Notes Concerning the Author and his Writings.

Thomas Nelson Page (1853 – 1922) was a lawyer and a Virginian and a Southern writer of non-fiction and fiction.  He also served as the American ambassador to Italy during the administration of President Woodrow Wilson, including the important period of World War I.  Both is father and his mother were of prosperous and prominent Virginia families by the end of the War Between the States, when Thomas had just turned 12 years old, the conclusion of Political Reconstruction, when Thomas reached manhood, the family was destitute.  Nevertheless he managed to get an education, including the University of Virginia, and become accredited as a lawyer by the age of 23, in 1876. 

In 1893 Page gave up his law practice entirely and moved Washington, D. C. to focus on his writing (18 volumes when compiled and published in 1912). Page popularized the tradition of life on large Southern farms prior to the War Between the States.  He viewed those years as representative of moral purity, and often vilified the reforms of the Gilded Age as a sign of moral decline.  Such views are especially evident in his collection of short stories, In Ole Virginia, published in 1887 with introduction by Clyde N. Wilson.  Another short-story collection is entitled The Burial of the Guns (1894).

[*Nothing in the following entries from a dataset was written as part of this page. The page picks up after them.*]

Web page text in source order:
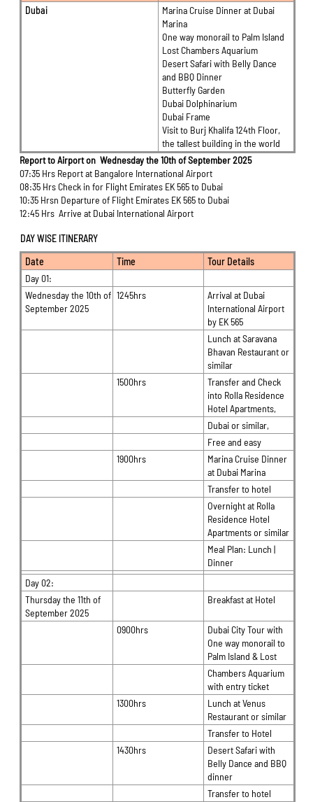
Report to Airport on Wednesday the 10th of September 2025
07:35 Hrs Report at Bangalore International Airport
08:35 Hrs Check in for Flight Emirates EK 565 to Dubai
10:35 Hrsn Departure of Flight Emirates EK 565 to Dubai
12:45 Hrs Arrive at Dubai International Airport
Date Time
Tour Details
Day 01:
Wednesday the 10th of
September 2025
1245hrs
Arrival at Dubai
International Airport
by EK 565
Lunch at Saravana
Bhavan Restaurant or
similar
1500hrs
Transfer and Check
into Rolla Residence
Hotel Apartments,
Dubai or similar,
Free and easy
1900hrs
Marina Cruise Dinner
at Dubai Marina
Transfer to hotel
Overnight at Rolla
Residence Hotel
Apartments or similar
Meal Plan: Lunch |
Dinner
Day 02:
Thursday the 11th of
September 2025
Breakfast at Hotel
0900hrs
Dubai City Tour with
One way monorail to
Palm Island & Lost
Chambers Aquarium
with entry ticket
1300hrs
Lunch at Venus
Restaurant or similar
Transfer to Hotel
1430hrs
Desert Safari with
Belly Dance and BBQ
dinner
Transfer to hotel
DAY WISE ITINERARY
Dubai
Marina Cruise Dinner at Dubai
Marina
One way monorail to Palm Island
Lost Chambers Aquarium
Desert Safari with Belly Dance
and BBQ Dinner
Butterfly Garden
Dubai Dolphinarium
Dubai Frame
Visit to Burj Khalifa 124th Floor,
the tallest building in the world

But Page also wrote nonfiction of the same tenor, such as this 1892 collection of essays, which he hoped might “serve to help awaken inquiry into the true history of the Southern people and may aid in dispelling the misapprehension under which  the Old South has lain so long.”  Here, concerning the South prior to state secession and war, Nelson Page proudly offers his attitudes is non-fiction writings, including:  The Old South; Authorship in the South Before the War; Glimpses of Life in Colonial Virginia; Social Life in Old Virginia Before the War; Two Old Colonial Places; The Old Virginia Lawyer; The Want of a History of the Southern People, and The Negro Question.

Under President Woodrow Wilson, Page served as ambassador to Italy for 6 years between 1913 and 1919. His book entitled Italy and the World War (1920) is a memoir of his service there.